Nelson wrote to Conroy looking for a publisher, but he found a mentor instead. Conroy didn’t accept any of Nelson’s stories, but through their correspondence, and the material he published in The Anvil, he introduced Nelson to the proletarian literature movement—the milieu that defined the beginning of Nelson’s career.
The proletarian writers were an idiosyncratic group. Herman Spector was one. He was a shipping clerk who bragged that he had never been farther west than Tenth Avenue in Manhattan, and he used verse to document his poverty and discontent. “I am the bastard in the ragged suit,” he wrote, “who spits, with bitterness and malice to all.” Josephine Herbst was another. She was raised in Iowa, spent time with Ernest Hemingway in Europe, and wrote about the privations of farm life. Another one of their number composed terse sentences like this: “I was a little savage and lover of the street.” His name was Mike Gold, and he was famous for writing a best-selling bildungsroman about life in a Lower East Side tenement called Jews without Money. James T. Farrell was one of the youngest authors on the scene. He recently made his mark with a novel called Young Lonigan that was set just north of Nelson’s childhood home in Chicago.

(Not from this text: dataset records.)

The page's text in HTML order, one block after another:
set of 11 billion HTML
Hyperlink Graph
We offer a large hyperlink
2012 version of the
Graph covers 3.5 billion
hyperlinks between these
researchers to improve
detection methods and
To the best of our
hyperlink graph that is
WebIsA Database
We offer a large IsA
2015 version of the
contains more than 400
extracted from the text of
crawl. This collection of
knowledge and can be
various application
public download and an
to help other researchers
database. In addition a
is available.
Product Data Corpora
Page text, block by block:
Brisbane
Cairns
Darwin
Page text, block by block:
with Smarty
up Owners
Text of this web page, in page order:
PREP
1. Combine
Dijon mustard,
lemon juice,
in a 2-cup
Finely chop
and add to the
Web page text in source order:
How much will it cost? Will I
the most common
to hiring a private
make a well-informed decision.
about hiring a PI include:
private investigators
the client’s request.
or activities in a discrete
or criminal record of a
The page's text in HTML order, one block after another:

Spector, a high school dropout, wrote with the fiercely competitive spirit of a man intent on wresting accolades from an ambivalent world. Herbst devoted three novels to chronicling her family’s economic struggles and eventual ruin. Gold was proud that his book helped “hundreds of thousands of people” understand “that not all Jews are millionaire bankers.” And Farrell said he wanted to document the life of a “normal American boy of Irish-Catholic extraction” who lived and was educated in “spiritual pover
ty.”
There wasn’t much connecting the motivations of the proletarian writers, but they had a unifying goal: they wrote to broaden the scope of American literature so that working-class characters could assume prominent roles, and most understood that effort as part of a larger struggle. They believed their writing had the potential to change the world, and the Communist Party USA—the proletarian literature movement’s greatest benefactor—encouraged them to embrace that possibility.

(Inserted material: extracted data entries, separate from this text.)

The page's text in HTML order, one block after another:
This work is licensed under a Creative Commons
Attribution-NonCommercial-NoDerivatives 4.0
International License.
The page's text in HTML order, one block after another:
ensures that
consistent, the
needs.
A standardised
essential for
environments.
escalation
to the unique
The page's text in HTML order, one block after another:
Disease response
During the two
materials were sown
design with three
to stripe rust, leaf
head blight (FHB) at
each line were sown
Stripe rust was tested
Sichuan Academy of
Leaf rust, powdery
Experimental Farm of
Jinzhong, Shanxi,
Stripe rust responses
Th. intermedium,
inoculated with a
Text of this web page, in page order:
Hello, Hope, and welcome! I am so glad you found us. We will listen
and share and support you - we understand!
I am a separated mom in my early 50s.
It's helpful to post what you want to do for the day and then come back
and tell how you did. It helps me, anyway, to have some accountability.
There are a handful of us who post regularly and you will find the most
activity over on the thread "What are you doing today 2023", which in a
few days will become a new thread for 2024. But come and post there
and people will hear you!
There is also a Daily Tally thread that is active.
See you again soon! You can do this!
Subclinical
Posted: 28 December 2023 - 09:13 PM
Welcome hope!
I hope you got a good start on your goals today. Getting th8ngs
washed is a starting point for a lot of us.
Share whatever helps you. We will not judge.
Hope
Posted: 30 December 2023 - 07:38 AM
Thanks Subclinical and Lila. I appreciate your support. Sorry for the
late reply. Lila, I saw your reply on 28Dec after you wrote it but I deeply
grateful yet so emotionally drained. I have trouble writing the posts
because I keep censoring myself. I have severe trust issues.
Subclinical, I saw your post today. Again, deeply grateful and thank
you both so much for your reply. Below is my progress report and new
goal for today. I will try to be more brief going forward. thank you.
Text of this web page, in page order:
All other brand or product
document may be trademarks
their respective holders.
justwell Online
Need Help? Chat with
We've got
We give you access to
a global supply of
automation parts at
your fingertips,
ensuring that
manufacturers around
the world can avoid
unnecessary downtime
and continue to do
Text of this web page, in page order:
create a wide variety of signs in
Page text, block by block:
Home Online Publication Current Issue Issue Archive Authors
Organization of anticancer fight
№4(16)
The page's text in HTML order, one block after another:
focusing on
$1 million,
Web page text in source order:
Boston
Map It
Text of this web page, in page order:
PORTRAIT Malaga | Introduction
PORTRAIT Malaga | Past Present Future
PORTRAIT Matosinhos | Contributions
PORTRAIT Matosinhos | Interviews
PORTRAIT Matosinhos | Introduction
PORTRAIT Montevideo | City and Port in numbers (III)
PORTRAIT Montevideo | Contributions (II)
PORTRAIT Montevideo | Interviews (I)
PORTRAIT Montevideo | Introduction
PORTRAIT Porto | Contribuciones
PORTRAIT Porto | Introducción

The party had been quick to understand the Depression’s potential. They began organizing among the unemployed and within labor unions soon after the crash, but also invested in a cultural offensive. They opened the pages of their largest magazine, New Masses, to working-class writers, and funded a national arts organization called the John Reed Club—so named for an American journalist who witnessed the Russian Revolution, wrote about it, and then founded a Communist organization. They paid to create new proletarian magazines, supported independent projects like The Anvil by distributing them, and managed to buy a significant amount of influence among young, disaffected creative types.‡
Authors are revered in the Soviet Union, the party said. The state pays them salaries and publishes their work. “Art is a class weapon,” and authors are agents of history. Your lives are the proper focus of culture, they said. The Depression isn’t your problem—capitalism is.
Nelson was attracted to the party’s ideas, and its aggressive tactics. They had spilled blood the year before while fighting Adolph Hitler in Germany, and fought with the police in Chicago and forced the mayor to issue a moratorium on evictions. No other group could say the same, so Nelson joined the movement.
He began corresponding with members of the Communist Party that summer, and soon he was referring to himself as a “proletarian writer” and a “revolutionary artist.” He said that America’s slums had to be destroyed, and only a revolution could destroy them.